* _Supplied records_:
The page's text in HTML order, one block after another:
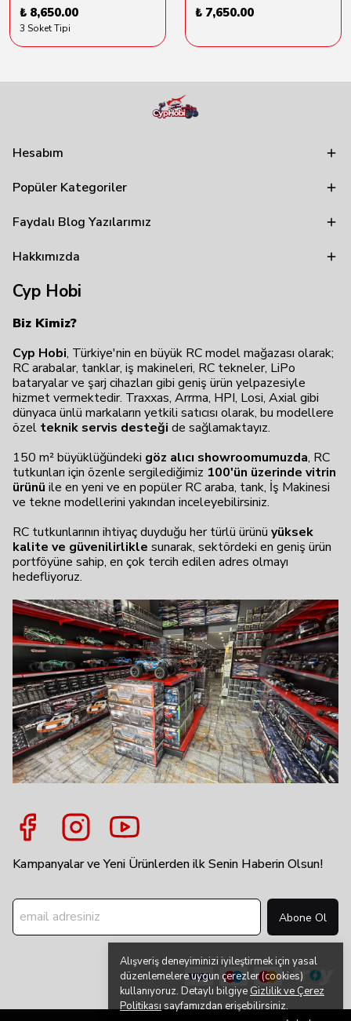
Alışveriş deneyiminizi iyileştirmek için yasal
düzenlemelere uygun çerezler (cookies)
kullanıyoruz. Detaylı bilgiye Gizlilik ve Çerez
Politikasısayfamızdan erişebilirsiniz.
₺ 8,650.00
3 Soket Tipi
₺ 7,650.00
Hesabım
Popüler Kategoriler
Faydalı Blog Yazılarımız
Hakkımızda
Cyp Hobi
Biz Kimiz?
Cyp Hobi, Türkiye'nin en büyük RC model mağazası olarak;
RC arabalar, tanklar, iş makineleri, RC tekneler, LiPo
bataryalar ve şarj cihazları gibi geniş ürün yelpazesiyle
hizmet vermektedir. Traxxas, Arrma, HPI, Losi, Axial gibi
dünyaca ünlü markaların yetkili satıcısı olarak, bu modellere
özel teknik servis desteği de sağlamaktayız.
150 m² büyüklüğündeki göz alıcı showroomumuzda, RC
tutkunları için özenle sergilediğimiz 100'ün üzerinde vitrin
ürünü ile en yeni ve en popüler RC araba, tank, İş Makinesi
ve tekne modellerini yakından inceleyebilirsiniz.
RC tutkunlarının ihtiyaç duyduğu her türlü ürünü yüksek
kalite ve güvenilirlikle sunarak, sektördeki en geniş ürün
portföyüne sahip, en çok tercih edilen adres olmayı
hedefliyoruz.
Kampanyalar ve Yeni Ürünlerden ilk Senin Haberin Olsun!
Abone Ol
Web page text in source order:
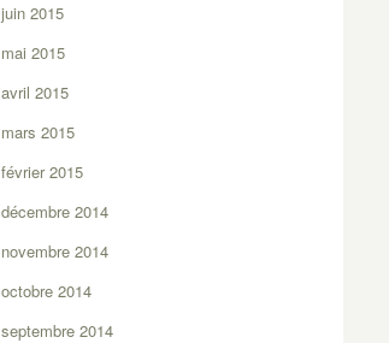
juin 2015
mai 2015
avril 2015
mars 2015
février 2015
décembre 2014
novembre 2014
octobre 2014
septembre 2014
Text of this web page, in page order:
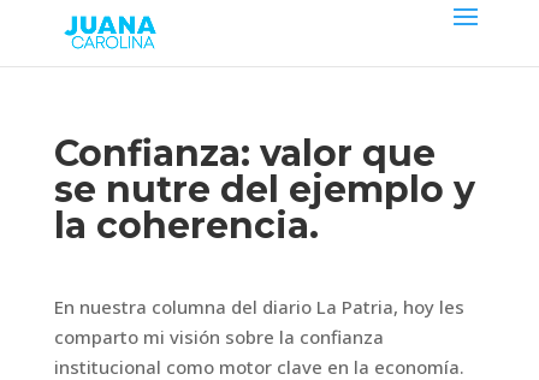
Confianza: valor que
se nutre del ejemplo y
la coherencia.
En nuestra columna del diario La Patria, hoy les
comparto mi visión sobre la confianza
institucional como motor clave en la economía.
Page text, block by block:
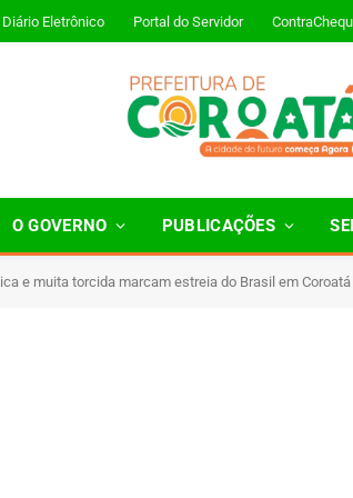
Diário Eletrônico Portal do Servidor
O GOVERNO PUBLICAÇÕES
e muita torcida marcam estreia do Brasil em Coroatá
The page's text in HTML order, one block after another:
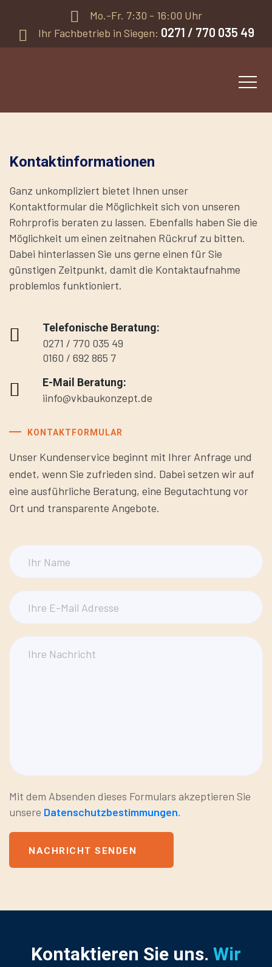
Mo.-Fr. 7:30 - 16:00 Uhr
Ihr Fachbetrieb in Siegen: 0271 / 770 035 49
Kontaktinformationen
Ganz unkompliziert bietet Ihnen unser
Kontaktformular die Möglichkeit sich von unseren
Rohrprofis beraten zu lassen. Ebenfalls haben Sie die
Möglichkeit um einen zeitnahen Rückruf zu bitten.
Dabei hinterlassen Sie uns gerne einen für Sie
günstigen Zeitpunkt, damit die Kontaktaufnahme
problemlos funktioniert.
Telefonische Beratung:
0271 / 770 035 49
0160 / 692 865 7
E-Mail Beratung:
iinfo@vkbaukonzept.de
KONTAKTFORMULAR
Unser Kundenservice beginnt mit Ihrer Anfrage und
endet, wenn Sie zufrieden sind. Dabei setzen wir auf
eine ausführliche Beratung, eine Begutachtung vor
Ort und transparente Angebote.
Mit dem Absenden dieses Formulars akzeptieren Sie
unsere Datenschutzbestimmungen.
NACHRICHT SENDEN
Kontaktieren Sie uns. Wir
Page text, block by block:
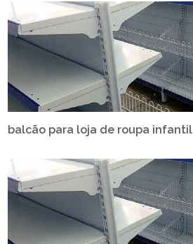
balcão para loja de roupa infantil
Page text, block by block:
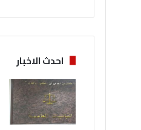
احدث الاخبار
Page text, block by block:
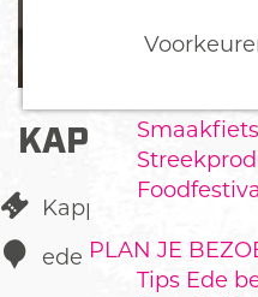
a
g
e
Wekerom
PLAN JE
Tips Ede
KAPSALON
Kapper
ede
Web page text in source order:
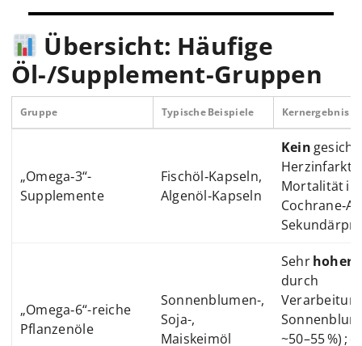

* _Try it_: Lines holding "einen" in the data above: copy each of them.

* _Response to this exercise_:
Möglichkeit um einen zeitnahen Rückruf zu bitten.
Dabei hinterlassen Sie uns gerne einen für Sie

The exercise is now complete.